A Sparse Vector Store with Lifecycle-Based Capacity Management and Explicit Abstention Vektas Solutions · Author: Matthew Monroe
This project began as an attempt to test whether epistemic abstention (i.e., a system refusing to answer queries that fall outside its training distribution) could be made structural — a property of the architecture rather than of a learned or post-hoc threshold. An ablation experiment (see RAG Comparison below) disproved that hypothesis at the corpus scales tested: a flat vector store with the same encoder and the same similarity threshold produces identical verdicts on 100/100 queries across three systems.
What remains is still a useful engineering artifact — a managed vector store
with a lifecycle-based capacity model, persistent state, and a three-state
query output (Confident / Honest Unknown / Out-of-Bounds) as a
first-class API. The "developmental architecture" framing has been removed
from this README; the code itself is unchanged and reproduces the reported
behavior.
If you're evaluating this project as a contribution to AI safety or hallucination research, read the RAG Comparison section first so you understand what the experiment did and did not show.
A Python implementation of a sparse vector store that pre-allocates a fixed slot capacity, ingests text into it via a frozen sentence encoder, manages slot activation over time, and routes queries through active slots with a similarity threshold for abstention. The system runs headlessly or through a Gradio UI with six tabs for interactive exploration.
The engineering ideas that are still interesting independent of the original epistemics framing:
- Pre-allocated capacity with O(1) dormant-slot allocation via a deque, avoiding live reallocation during ingestion.

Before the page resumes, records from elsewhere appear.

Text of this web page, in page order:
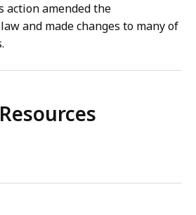
action amended the
and made changes to many of
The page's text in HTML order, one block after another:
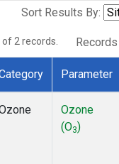
Sort Results By:
of 2 records.
Parameter
Ozone
(O3)

- Use-dependent lifecycle: slots are reinforced on query hits, decayed periodically, and pruned below a configurable activation threshold. This is a memory-management pattern for long-running retrieval systems, not an epistemics mechanism.
- Near-duplicate reinforcement: incoming embeddings above a cosine threshold against an existing active slot reinforce that slot rather than claiming a new one.

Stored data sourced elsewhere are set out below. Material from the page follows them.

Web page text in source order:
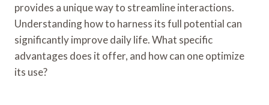
provides a unique way to streamline interactions.
Understanding how to harness its full potential can
significantly improve daily life. What specific
advantages does it offer, and how can one optimize
its use?
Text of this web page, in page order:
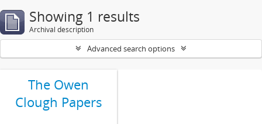
Showing 1 results
Archival description
Advanced search options
The Owen
Clough Papers
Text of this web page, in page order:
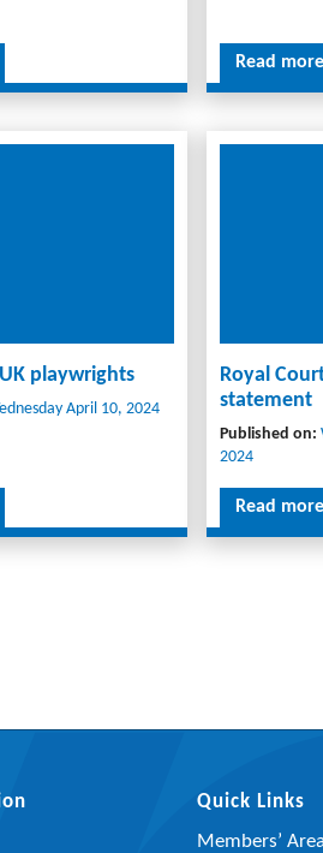
Read more
playwrights
April 10, 2024
Royal
statement
Published on:
2024
Read more
Quick Links
Members’
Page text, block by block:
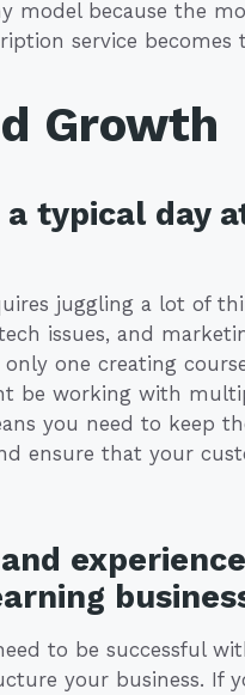
model because the
service becomes
Growth
typical day
juggling a lot of
issues, and
one creating
be working with
you need to keep
ensure that your
to be successful
your business. If

- Three-state query output:
Confident,Honest Unknown(sub-threshold similarity), andOut-of-Bounds(nearest match falls in a registered negative domain). This is a cleaner output API than most RAG pipelines surface by default, even if it does not constitute a novel abstention mechanism. .bgstatepersistence: full snapshot of embeddings + activations + metadata for interrupted-experiment resumption.
[ Pre-allocate N vector slots — large, mostly dormant ]
↓
[ Ingest: encode text chunks, assign to dormant slots, mark active ]
↓
[ Query: encode, cosine-similarity against active slots only ]
↓
[ Threshold: similarity ≥ 0.60 → Confident; else Honest Unknown ]
↓
[ Negative-domain check: nearest match in negative domain → Out-of-Bounds ]
↓
[ Lifecycle: reinforce on hit, periodic decay, prune below threshold ]
↓
[ Pruned slots return to dormant pool, available for future ingestion ]

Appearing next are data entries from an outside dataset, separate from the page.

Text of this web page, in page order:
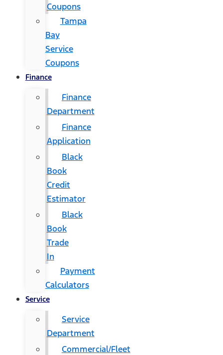
Coupons
Tampa
Bay
Service
Coupons
Finance
Finance
Department
Finance
Application
Black
Book
Credit
Estimator
Black
Book
Trade
In
Payment
Calculators
Service
Service
Department
Commercial/Fleet

The ablation showed that the abstention verdict is produced entirely by the threshold step. The lifecycle steps are useful for long-run capacity management but do not contribute to the abstention decision on a per-query basis.
| Tab | Purpose |
|---|---|
| Grow | Ingest text into the pre-allocated space. Real-time UMAP shows active vs. dormant slots. |
| Query | Route queries through active slots. Returns verdict, nearest match, similarity. |
| Prune | Run a pruning pass. Low-activation slots return to the dormant pool. |
| Compare | Side-by-side hallucination demo: BrainGrow vs. a no-threshold retrieval baseline (note: this is NOT a comparison against a true dense language model — see RAG Comparison section). |
| Network | Save and load .bgstate snapshots. Autosave after each ingestion stage. |
| TinyStories | Scale test against the roneneldan/TinyStories corpus. Staged runs from smoke test (~1k chunks) through full scale (100k chunks). |
- Python 3.11+
- PyTorch 2.x (CPU or CUDA)
- sentence-transformers
- Gradio 4+
- Plotly, UMAP-learn, NumPy, scikit-learn
datasets(optional — required for the TinyStories tab only)faiss-cpu(optional — required for the FAISS ablation baseline)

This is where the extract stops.